MIPS backend creates the following chain of commands to load 64-bit
address in the `MipsTargetLowering::getAddrNonPICSym64` method:
```
(add (shl (add (shl (add %highest(sym), %higher(sym)),
16),
%hi(sym)),
16),
%lo(%sym))
```
If the mask presents, LLVM decides to optimize the chain of commands.
It really does not make sense to load upper 32-bits because the
0x0fffffff mask anyway clears them.

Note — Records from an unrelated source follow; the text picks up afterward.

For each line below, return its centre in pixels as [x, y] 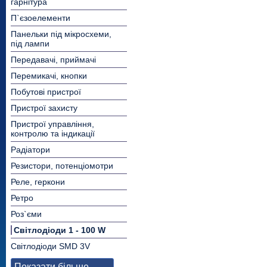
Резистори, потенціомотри [62, 166]
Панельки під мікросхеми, [61, 34]
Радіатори [30, 150]
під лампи [30, 44]
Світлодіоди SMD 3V [50, 246]
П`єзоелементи [41, 18]
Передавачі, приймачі [53, 60]
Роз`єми [26, 214]
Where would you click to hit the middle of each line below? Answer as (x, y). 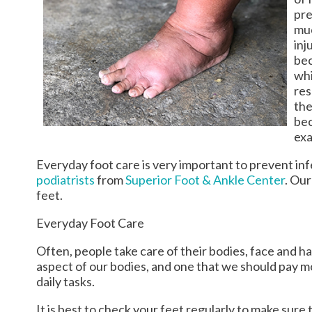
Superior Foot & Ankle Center (205, 179)
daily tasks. (65, 281)
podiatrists (65, 179)
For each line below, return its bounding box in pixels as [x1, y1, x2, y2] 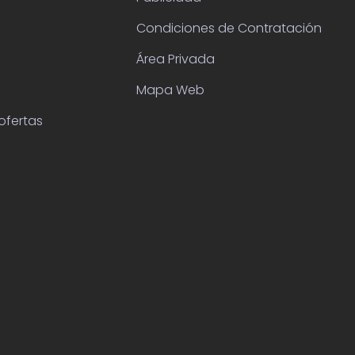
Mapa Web [136, 81, 205, 99]
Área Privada [136, 50, 216, 68]
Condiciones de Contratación [136, 19, 323, 37]
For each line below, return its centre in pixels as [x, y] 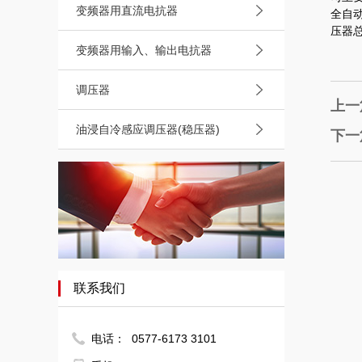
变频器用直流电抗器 [127, 11]
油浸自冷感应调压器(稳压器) [148, 129]
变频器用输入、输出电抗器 [144, 50]
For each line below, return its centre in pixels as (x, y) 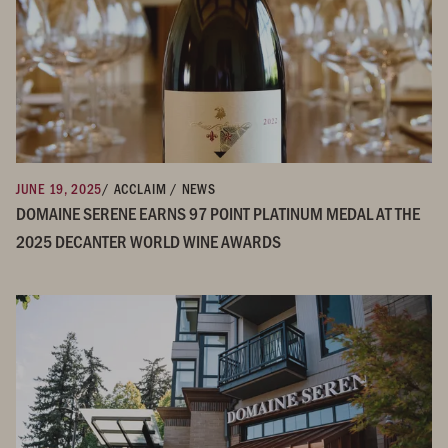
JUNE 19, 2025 (59, 189)
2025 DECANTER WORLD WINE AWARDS (148, 241)
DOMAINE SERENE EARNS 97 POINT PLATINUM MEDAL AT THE (218, 213)
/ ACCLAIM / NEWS (159, 189)
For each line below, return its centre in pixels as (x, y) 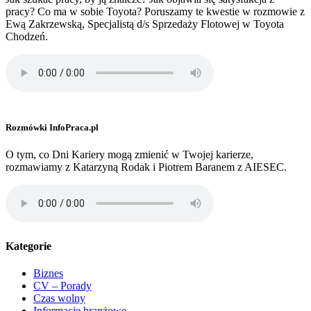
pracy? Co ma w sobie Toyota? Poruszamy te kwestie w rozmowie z (155, 12)
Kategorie (28, 246)
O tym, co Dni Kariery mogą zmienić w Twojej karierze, (129, 155)
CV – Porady (62, 285)
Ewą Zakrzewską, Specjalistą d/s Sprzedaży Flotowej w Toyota (145, 24)
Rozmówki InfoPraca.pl (52, 128)
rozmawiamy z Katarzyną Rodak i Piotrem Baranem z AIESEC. (146, 167)
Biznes (48, 273)
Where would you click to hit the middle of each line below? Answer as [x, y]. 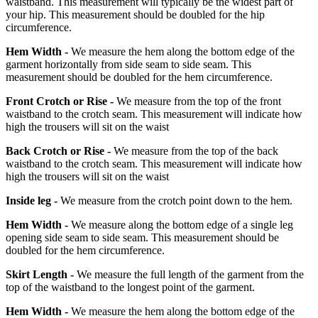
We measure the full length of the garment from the [189, 275]
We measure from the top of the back [194, 151]
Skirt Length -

After removing redundant commands
we get this chain:
```
(add (shl (%hi(sym), 16), %lo(%sym))
```
There is no patterns matched `(MipsHi (i64 symbol))`. Due a bug in
`SYM_32` predicate definition, backend incorrectly selects a pattern
for a 32-bit symbols and uses the `lui` instruction for loading
`%hi(sym)`.
As a result we get incorrect set of instructions with unnecessary
16-bit left shifting:
```
lui at,0x0
R_MIPS_HI16 foo
dsll at,at,0x10
daddiu at,at,0
R_MIPS_LO16 foo
```
This patch resolves two problems:
- Fix `SYM_32/SYM_64` predicates to prevent selection of patterns
dedicated to 32-bit symbols in case of using N64 ABI.
- Add missed patterns for 64-bit symbols for `%hi/%lo`.
Toomas Soome [Mon, 13 Jan 2020 20:02:27 +0000 (20:02 +0000)]
Backout 356693. The libsa malloc does provide necessary alignment and
memalign by 4 will reduce alignment for some platforms. Thanks for Ian for
pointing this out.
Kyle Evans [Mon, 13 Jan 2020 18:26:27 +0000 (18:26 +0000)]
tap(4): also note that we drop configured addresses
This provides a specific pointer for users of tap(4) to understand why their
interfaces are losing their addresses, and specifically how to workaround
this if they need different behavior.
This manpage received a .Dd bump earlier today in r35688, so no bump occurs
this time.
Mateusz Guzik [Mon, 13 Jan 2020 14:33:51 +0000 (14:33 +0000)]
ufs: relax an overzealous assert added in r356671
Part of i_flag can persist across a drop to hold count of 0, at which
point the vnode is taken off the lazy list. Then whoever locks and unlocks
the vnode can trip on the assert.
This trips over kyua running a test untarring character devices to ufs.